* Task objective: After finding "PRESS RELEASES" in the material below, output its line and every line after it through the last, exactly, but not the pictures.

== Given records

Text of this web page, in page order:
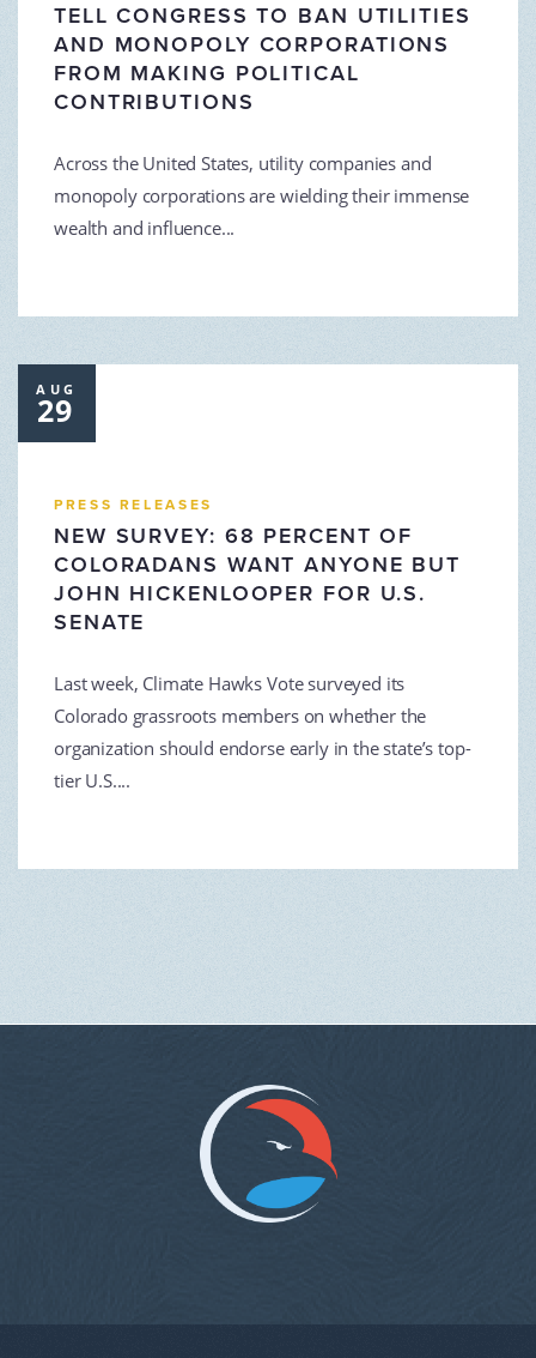
TELL CONGRESS TO BAN UTILITIES
AND MONOPOLY CORPORATIONS
FROM MAKING POLITICAL
CONTRIBUTIONS
Across the United States, utility companies and
monopoly corporations are wielding their immense
wealth and influence...
PRESS RELEASES
NEW SURVEY: 68 PERCENT OF
COLORADANS WANT ANYONE BUT
JOHN HICKENLOOPER FOR U.S.
SENATE
Last week, Climate Hawks Vote surveyed its
Colorado grassroots members on whether the
organization should endorse early in the state’s top-
tier U.S....
AUG
29
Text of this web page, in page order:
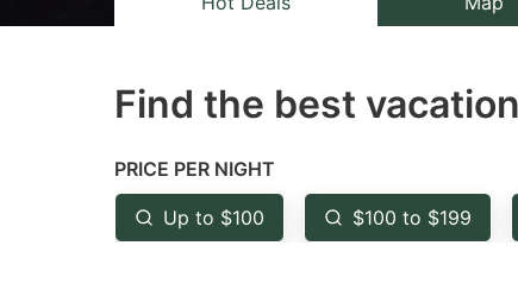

====

* Solution to this problem:
PRESS RELEASES
NEW SURVEY: 68 PERCENT OF
COLORADANS WANT ANYONE BUT
JOHN HICKENLOOPER FOR U.S.
SENATE
Last week, Climate Hawks Vote surveyed its
Colorado grassroots members on whether the
organization should endorse early in the state’s top-
tier U.S....
AUG
29
Text of this web page, in page order:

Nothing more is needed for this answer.